The 3R group emerged in late 2015 asserting that they were needed to protect the minority Peuhl population from attacks by anti-balaka militia who were targeting Muslims. Despite his role in widespread atrocities, including war crimes and possible crimes against humanity, in March 2019 Abbas was named a special military adviser to the prime minister’s office as a concession under a peace accord signed a month earlier in Khartoum, Sudan.
Yet attacks by his fighters continued. In May 2019, 3R fighters killed at least 46 civilians in Ouham-Pendé province. On May 20, the day before one of these attacks on Bohong town, Abbas warned local authorities, “You can’t bring me war. I will bring it to you, and I will show you how to shoot. I will show you who I am.” The next day his fighters killed at least 10 civilians and Abbas was later seen coordinating looted goods onto trucks.
Abbas later gave up his advisor post, and in late 2020, 3R joined a new rebel coalition that tried to advance on the capital, Bangui. According to the group’s new president, Abbas was injured in fighting near Bossembele, Ombella M’Poko province, in November 2020, and succumbed to his wounds on March 25.

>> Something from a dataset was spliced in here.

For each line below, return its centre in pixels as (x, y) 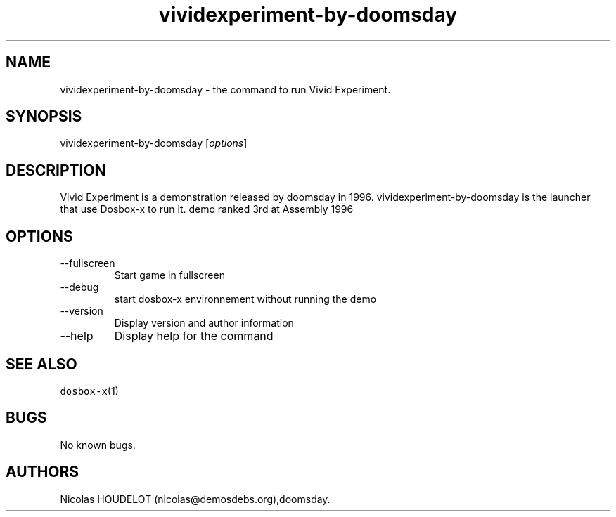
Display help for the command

There were two constants with Abbas: disregard for civilians and disdain for accountability. When I met Abbas in February 2019, he told me that calls for justice were irrelevant and he warned of “problems” if national and international courts continued to investigate crimes committed during the conflict.
While Abbas himself will never be held to account, his death highlights the need for the many victims of 3R crimes to finally see justice delivered, including through investigations and prosecutions of other senior 3R commanders.